In my base contract class I have

 def self.call(params)
    new.call(params).to_monad
  end

so I can yield the results of the contract. My base command class does a similar thing, just instantiates the class and calls it.

Am I doing this all wrong? Everything feels pretty good except as you can see I ended up having to do a lot of weird stuff with the params being passed in. Since the contract needs everything in order to validate, but the other methods or other commands that compose this one don’t, I splat a lot of stuff I don’t need in order to cut down on wordiness or am forced to pull each arg out of the params hash. After all of this though, it just seems like a weird version of trailblazer and I can’t tell if I’m using these gems they way they were intended. Thanks so much in advance.

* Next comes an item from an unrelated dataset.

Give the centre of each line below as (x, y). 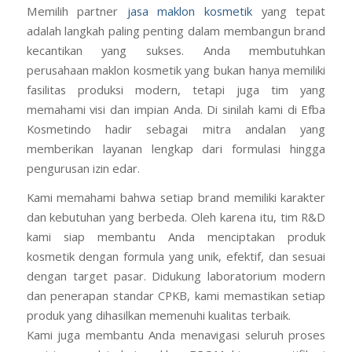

Personally I like when params are passed explicitly, because it’s very easy to see what needs what. An alternative is to use a context object that has all the things (already validated) and pass that to all other methods or objects.

If passing args explicitly bothers you though, you can add dry-effects to the mix and use reader effect to provide the context w/o passing it explicitly as an argument to each method/object.

In general, building commands/operations classes is not a trivial problem to solve. I’m still working on finding out a nice abstraction that wouldn’t be as complex as Trailblazer yet flexible enough to cover lots of use cases.

For now you can use a mixture of validation/monads/effects pretty successfuly but of course the learning curve is much steeper than if we had it all packed into a single abstraction. I’m hoping we’ll manage to come up with something as dry-transaction 1.0.0 - because that’s the gem that’s supposed to be a higher-level “operation abstraction”. Its current implementation is too limited though that’s why we decided to rebuild and improve it for its 1.0.0 release, but it’s gonna take a while.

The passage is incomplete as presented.